By Monica Heger
A recent comparison of four frequently used sequencing-based DNA methylation methods found that that they all provided comparable methylation calls, but differed in a number of features, including CpG coverage, resolution, quantitative accuracy, efficiency, and cost.
In a study published this week in Nature Biotechnology, researchers from several institutions described their evaluation of two methods based on bisulfite conversion: methylC-seq and reduced representation bisulfite sequencing; and two methods that use enrichment of methylated DNA: MeDIP-seq and MBD-seq. The team also developed a technique that combined MeDIP-seq to detect methylated CpGs with MRE-seq to detect unmethylated CpGs.
"There's a growing interest in epigenetic research, and a growing interest in methylation data," said Alan Harris, an assistant professor of bioinformatics at Baylor College of Medicine and lead author of the paper. "In order to be useful, we need to know how various techniques compare."
Each of the techniques was examined for accuracy, cost, concordance, and how CpG density and genomic content influenced the results. The different techniques have different advantages and drawbacks, Harris said. For instance, methylC-seq is the most expensive because it requires the most sequencing, but it also offers the highest resolution, he said.
The researchers tested three of the methods on biological replicates of a human embryonic stem cell line using the Illumina Genome Analyzer. For the methylC-seq method, they used previously generated data.
MethylC-seq and reduced representation bisulfite sequencing are similar in that both methods involve converting unmethylated cytosines to uracils, and then sequencing. But, while methylC-seq requires shotgun sequencing of the entire genome, the reduced representation method limits the portion of the genome that is sequenced through restriction enzyme digestion, which targets the portions of the genome containing CpG islands.
Both of these methods yield single-base resolution, said Harris. The difference is the amount of sequencing. "Reduced representation is a good way to go if you're interested in CpG islands," he said, because it offers single-base resolution, but is less costly than methylC-seq. MethylC-seq, on the other hand, would be most appropriate for researchers who require very high resolution coverage of the entire genome, and who also want to look for other mutations such as SNPs, which are detectable using the methylC-seq method.
The enrichment-based approaches — MeDIP-seq and MBD-seq — do not offer single-base resolution. The MeDIP-seq method first uses an antibody to pull down the methylated cytosines, similar to an exon capture, and then amplifies the methylated cytosines. The MBD-seq technique is the same, except it uses a protein for the pull down.
In both enrichment methods, Harris said that the main drawback is the lack of resolution, which is limited to the size of the fragments, in this case about 150 base pairs.
One advantage of the MBD-seq method is that by changing the salt concentration in the capture step, researchers can customize the regions that they pull down, opting to target regions that are more less CpG dense, Harris said.
Both enrichment methods are also less expensive than methylC-seq and target genome-wide CpGs better than the reduced representation method, so these methods could be useful if cost is an issue and researchers want to target more than just CpG islands, Harris said. Although, he added, costs of sequencing are declining that the methylC-seq technique may soon be affordable even for labs with modest budgets.
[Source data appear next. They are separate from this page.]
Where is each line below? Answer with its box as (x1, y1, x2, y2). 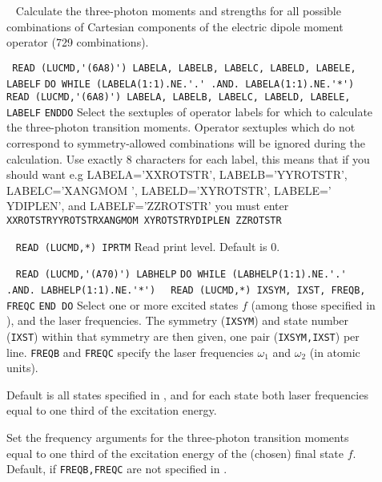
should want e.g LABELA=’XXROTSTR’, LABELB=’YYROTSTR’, (6, 166, 348, 183)
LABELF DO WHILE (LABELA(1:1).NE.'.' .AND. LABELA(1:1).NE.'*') (6, 78, 355, 90)
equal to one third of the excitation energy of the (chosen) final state (6, 444, 344, 461)
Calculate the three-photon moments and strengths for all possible (15, 2, 341, 18)
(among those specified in (251, 296, 376, 313)
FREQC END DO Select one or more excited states (6, 296, 239, 313)
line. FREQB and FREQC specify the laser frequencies (6, 343, 254, 360)
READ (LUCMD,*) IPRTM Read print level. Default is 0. (15, 237, 280, 254)
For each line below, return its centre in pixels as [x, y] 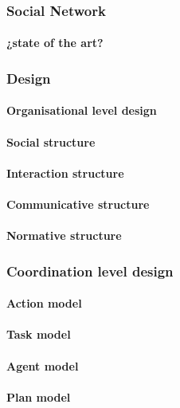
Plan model [39, 396]
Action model [44, 303]
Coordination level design [90, 271]
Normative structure [64, 235]
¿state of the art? [55, 43]
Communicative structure [78, 204]
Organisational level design [82, 110]
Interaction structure [65, 173]
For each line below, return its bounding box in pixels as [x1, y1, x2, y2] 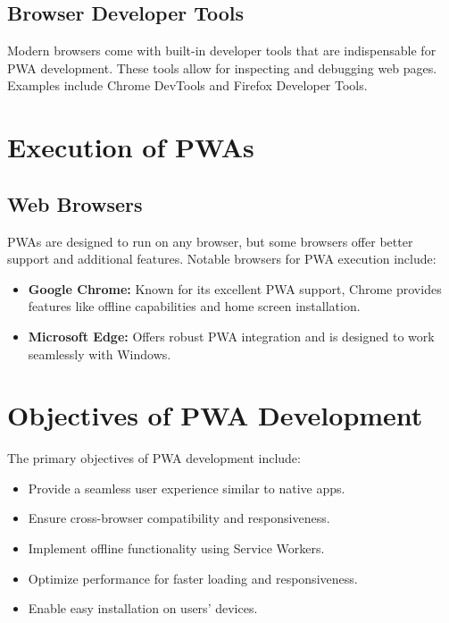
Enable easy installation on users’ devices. [28, 599, 258, 618]
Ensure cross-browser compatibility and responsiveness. [28, 509, 330, 527]
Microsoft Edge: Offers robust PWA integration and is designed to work [28, 326, 435, 345]
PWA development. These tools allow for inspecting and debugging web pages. [7, 58, 437, 77]
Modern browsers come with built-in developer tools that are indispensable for [7, 41, 437, 60]
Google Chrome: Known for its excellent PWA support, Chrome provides [28, 279, 442, 298]
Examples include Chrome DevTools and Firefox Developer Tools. [7, 76, 368, 95]
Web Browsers [7, 189, 143, 217]
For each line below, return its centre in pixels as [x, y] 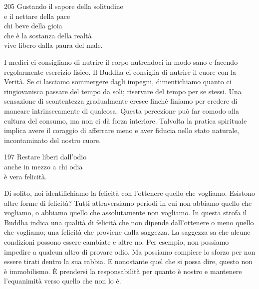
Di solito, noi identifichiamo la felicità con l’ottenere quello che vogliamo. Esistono [130, 193]
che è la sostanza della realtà [48, 35]
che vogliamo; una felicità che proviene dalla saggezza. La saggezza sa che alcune [127, 232]
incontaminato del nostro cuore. [53, 140]
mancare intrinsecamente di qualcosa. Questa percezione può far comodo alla [122, 110]
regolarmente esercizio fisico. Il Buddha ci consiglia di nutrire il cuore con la [120, 72]
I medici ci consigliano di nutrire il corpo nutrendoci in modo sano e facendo [121, 62]
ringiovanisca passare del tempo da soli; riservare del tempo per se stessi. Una [123, 91]
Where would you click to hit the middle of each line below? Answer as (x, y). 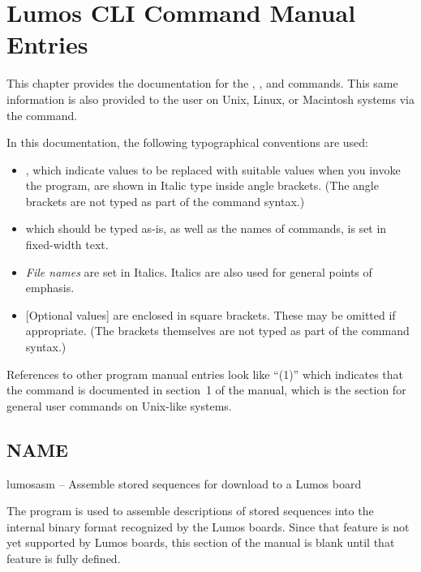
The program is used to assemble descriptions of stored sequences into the (190, 511)
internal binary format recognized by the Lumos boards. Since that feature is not (208, 526)
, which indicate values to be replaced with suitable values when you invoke (213, 169)
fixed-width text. (67, 245)
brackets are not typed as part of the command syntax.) (165, 201)
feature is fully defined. (64, 558)
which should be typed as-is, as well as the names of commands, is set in (206, 228)
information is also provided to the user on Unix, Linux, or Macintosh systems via (210, 99)
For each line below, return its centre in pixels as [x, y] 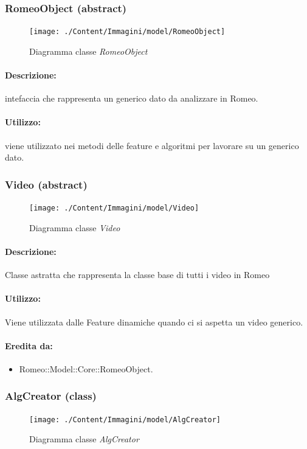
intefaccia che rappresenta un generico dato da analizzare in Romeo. [132, 98]
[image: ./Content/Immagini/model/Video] [114, 208]
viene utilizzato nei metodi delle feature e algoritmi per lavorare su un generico [152, 145]
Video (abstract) [46, 184]
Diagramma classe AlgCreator [84, 439]
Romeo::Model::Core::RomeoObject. [86, 368]
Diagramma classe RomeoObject [88, 51]
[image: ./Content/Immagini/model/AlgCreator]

Comparing CpG coverage between the four methods found that the methylC-seq provided the highest coverage at 95 percent, while the reduced representation method covered the fewest CpGs genome-wide. However, reduced representation did provide substantial coverage of CpGs in CpG islands. MeDIP-seq and MBD-seq yielded 67 percent and 61 percent coverage of CpGs, respectively.
Additionally, the team analyzed a fifth method, which combines MeDIP-seq with MRE-seq — an enrichment method that enriches for the unmethylated portion of the genome. MRE-seq also helps improve resolution because the method yields single-base resolution, Harris said. Combining those two methods allowed the researchers to identify partial methylation, where only one allele is methylated.
"You see the signals separately," said Harris. "So, if you see both signals, it's a sign of intermediate methylation, or imprinting."
He said the next steps are to continue doing methylation profiles of normal genomes. As part of the National Institutes of Health's Epigenomic Roadmap Initiative, his team at Baylor is creating methylation profiles of breast cells using the MeDIP-seq and MRE-seq combination.
Eventually, researchers will be able to do methylation profiles of disease states and compare methylation in diseases such as cancer and Alzheimer's, to normal states.
Before researchers can determine the epigenetic modifications that are relevant to disease, however, they will need to know the normal states, he said. "Our role is to get some idea of what the normal epigenetic modifications are in humans."